Derek Jeter of the New York Yankees finally collected career-hit number 3,000 by ripping a ball into the left-field stands for a home run. The lucky young man who retrieved the valuable ball…gave it back, becoming the latest star-crossed fan to fall financial victim to mental accounting.
Writing for TIME a dozen years ago, I noted that the young man who caught Mark McGwire’s record-breaking 62nd home-run ball of the 1998 season lost an estimated $1 million when he dutifully handed the ball back to the St. Louis Cardinals. The Jeter ball was probably worth less — $250,000 by one estimate. But the kid who caught it, 23-year-old Christian Lopez, still owes tens of thousands in student loans. He’s giving away a quarter mil?

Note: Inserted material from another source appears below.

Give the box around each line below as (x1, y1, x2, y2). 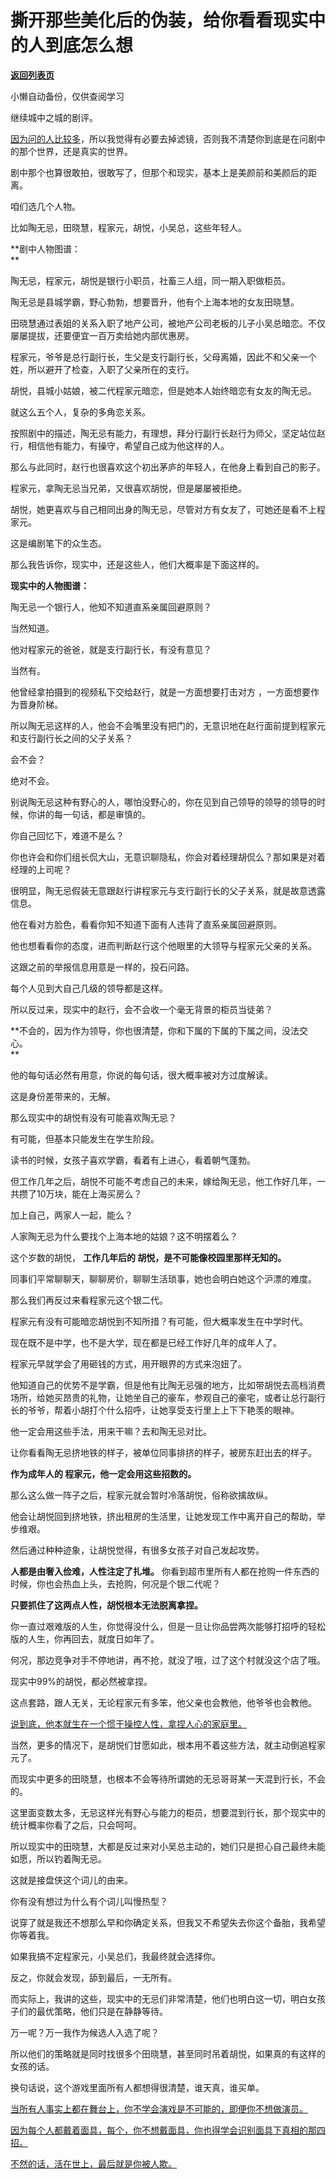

And let’s not forget that this is the Yankees, a rich team that is all about the money. The Yankees charge so much for seats and a hot dog that ordinary people would have to mortgage their house for a few tickets and a good time near the dugout. Lopez made a grand, expensive gesture to an organization that only makes such gestures itself when backed into a corner. It was a mistake on many levels.
In case you are wondering, fans have the right to keep any ball hit in the stands. It says so right on the ticket. When Lopez grabbed the Jeter home run ball, he was $250,000 richer. Yet he gave it away in a blink. Here’s what he said: “Mr. Jeter deserved it. Yeah, money is cool and all, but I’m only 23 years old. I have a lot of time to make that. His accomplishment is a milestone.”
I applaud the young man’s sense of propriety. Money isn’t everything. Experiences can be far more valuable. And he did receive some cool stuff from the Yankees in return (for which he can expect a tax bill!). Still, remind me to check in on him in 25 years. If he is like the vast majority of Americans he won’t have anything close to $250,000 in the bank. He just doesn’t know that yet. Lopez’ act illustrates a common mind-set that leads many of us into costly errors in daily money matters. Here are his missteps and what you can learn from them:
- Buying on Impulse We all do it on occasion. But impulse buys are almost always a bad deal. Sleep on those decisions, and you’ll probably not spend the money. Credit cards compound the problem by making impulse buys less painful. Lopez’ mistake was giving away his valuable baseball the day he caught it. He could have taken it home and thought about it. If he still decided to give the ball away, Jeter would have been just as grateful. You lose nothing by taking the time to think about your spending decision.
- Hewing to the Crowd There’s comfort in doing what others think you should do. To some degree, Lopez must have felt pressure to do the “right” thing and return the ball. Yet the people making him feel that way had no skin in the game. He should not have allowed external pressures to influence him. You may feel pressure to lease an expensive car or spend money in some other way to keep up with your neighbors and friends. That is a ticket to suffocating indebtedness.
- Easy Come, Easy Go In their book, Why Smart People Make Big Money Mistakes, Gary Belsky and Thomas Gilovich discuss mental accounting: the penchant for placing different values on money obtained in different ways. We tend to spend more frivolously or risk “found” money (a bonus or gift) than money earned through hard work. In casinos, some folks blithely fritter away their gains reasoning that they’re playing with the house’s money. Yet all dollars spend the same. Lopez gave big bucks to a millionaire, but it didn’t feel that way because he had put the home run ball in the “found money” category, where it was easy to spend, gamble or give away. “It’s important that you learn to view all money equally,” write Belsky and Gilovich. “The more time you have to think of money as savings — hard earned or otherwise — the less likely you’ll be to spend it recklessly.